何ということだ!忘れない、決して忘れない。

昨日話した「声を大にして言わなければならない9.11の意味」主旨


 一昨昨日(さきおととい)の8日、イギリスのエリザベス2世が亡くなった。70年間美しい女王として、世界中に知られていたから、英国から苦しみを与えられた人々や国は別としても、先進的諸国の代表が集まる「国葬」が予定されている。わが国も天皇が出席されるという。

 この時期、故安倍元総理の国葬儀も内閣が決定して、執り行われる。こちらは急きょ、総理大臣の発令に始まった。しかし、安倍元総理を暗殺した者の動機から、今は名前が変わったのだが、宗教団体のはずの「統一教会」と政治の絡みが白日にさらされて、どうも国民の半数以上が「国葬儀」に反対するものとなった。

 故安倍氏を始め、政治に深く食い込んだとされる「統一教会」が、別動隊「勝共連合」として活動を始めたころ、ぼくはその姿を駅前や学内で目撃している。同教会は、「壺」、「数珠」などを破格の値段で売りつけ、信者さんの家・屋敷まで奪うような献金などを行って、大変な社会問題になった。

 その「統一教会」が「世界平和統一家庭連合」と名を変えたのが数年前だ。以前の正式名は「世界基督教統一神霊協会」で、通称は統一教会、統一協会だったのである。宗教団体だから「無税」。正当な理由なくして、名称の変更がならないのは申すまでもない。

 故文鮮明氏は、再臨主とされる。彼の祖国である韓国を迫害した昔の日本は、最も悪い国である。しかし、故文鮮明氏が「エバ国」となった。すなわち「エバ国家」は妻に相当し、夫である「アダム国家」=韓国に尽くさなければならない。さらに「母の国」として、子供である全世界の国々に、主に経済貢献する使命がある。であるから、他のどの国よりも大きな献金が求められる。

 こうした意識を徹底的に叩き込まれるとどうなるか。例えば「平和」。これは、あくまでも自分たちの平和であり、それが実現すれば敵も平和になるという考えかたである。「家庭」については、国連が1989年に定めた「児童の権利に関する条約(子どもの権利条約)」を読んで欲しい。子どもの権利を阻害する家庭などダメだといっている。家庭が基本という言葉を手放しで言わず、子どもの生きる権利、成長する権利を第一としているのだ。

 「平和」や「家庭」を表看板に、わが国の人たちに「妻」の立場だから尽くせと言って賛意を集める。このイデオロギー的信仰の広まりこそ「国難」に値するだろう。当たり前の人の心情だから、束ねやすい。

遺族の本ではあるが、その思いをいやというほど知らせる、タイトル通りで頭が下がる。

 9.11の意味だが、これが「大テロ事件」であることは明らかだ。
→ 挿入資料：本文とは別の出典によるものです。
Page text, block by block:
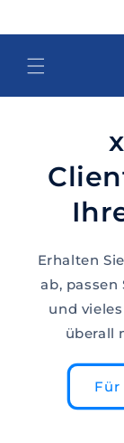
Inhalt
Erhalten
ab,
und
überall
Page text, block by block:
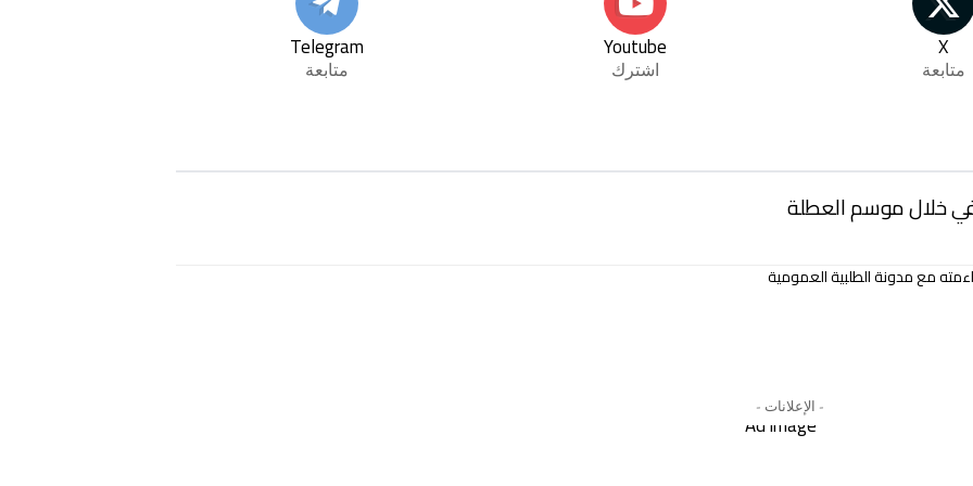
X
متابعة
Youtube
اشترك
Telegram
متابعة
خلال موسم العطلة
مع مدونة الطلبية العمومية
- الإعلانات -
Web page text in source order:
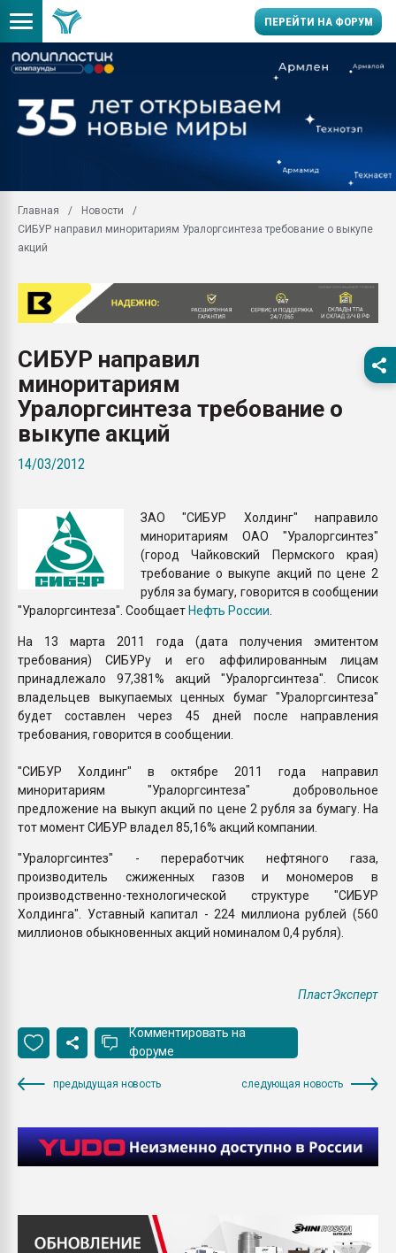
ПЕРЕЙТИ НА ФОРУМ
производство SPC
заводу пластмасс"
28.07.2026
первый план в
28.07.2026
ситуацией на
Всё, что касается
Главная
Новости
СИБУР направил миноритариям Уралоргсинтеза требование о выкупе
акций
СИБУР направил
миноритариям
Уралоргсинтеза требование о
выкупе акций
14/03/2012
ЗАО "СИБУР Холдинг" направило
миноритариям ОАО "Уралоргсинтез"
(город Чайковский Пермского края)
требование о выкупе акций по цене 2
рубля за бумагу, говорится в сообщении
"Уралоргсинтеза". СообщаетНефть России
На 13 марта 2011 года (дата получения эмитентом
требования) СИБУРу и его аффилированным лицам
принадлежало 97,381% акций "Уралоргсинтеза". Список
владельцев выкупаемых ценных бумаг "Уралоргсинтеза"
будет составлен через 45 дней после направления
требования, говорится в сообщении.
"СИБУР Холдинг" в октябре 2011 года направил
миноритариям "Уралоргсинтеза" добровольное
предложение на выкуп акций по цене 2 рубля за бумагу. На
тот момент СИБУР владел 85,16% акций компании.
"Уралоргсинтез" - переработчик нефтяного газа,
производитель сжиженных газов и мономеров в
производственно-технологической структуре "СИБУР
Холдинга". Уставный капитал - 224 миллиона рублей (560
миллионов обыкновенных акций номиналом 0,4 рубля).
ПластЭксперт
Комментировать на
форуме
предыдущая новость следующая новость

国家対国家の図式ではとらえられない。複雑でうかがい知れない暗闇を抱えているようだ。

 ここに最愛の息子さんをツインタワーの大テロで失った住山一貞さんの著作がある。『9/11の真実を求めて』(2022年4月15日:ころから発行、4000円+税)で、手にしたばかりであるが、知らないことだらけ。住山さんは「2001年米国同時多発テロ調査委員会報告書」をすべて翻訳され、踏み込んだ分析、紹介を加えている。これを原文で読むなど、余程の方でないとできない相談だとつくづく思う。加えて、疑問、分析に堪える研究は、中東諸国の歴史にまで及ぶ。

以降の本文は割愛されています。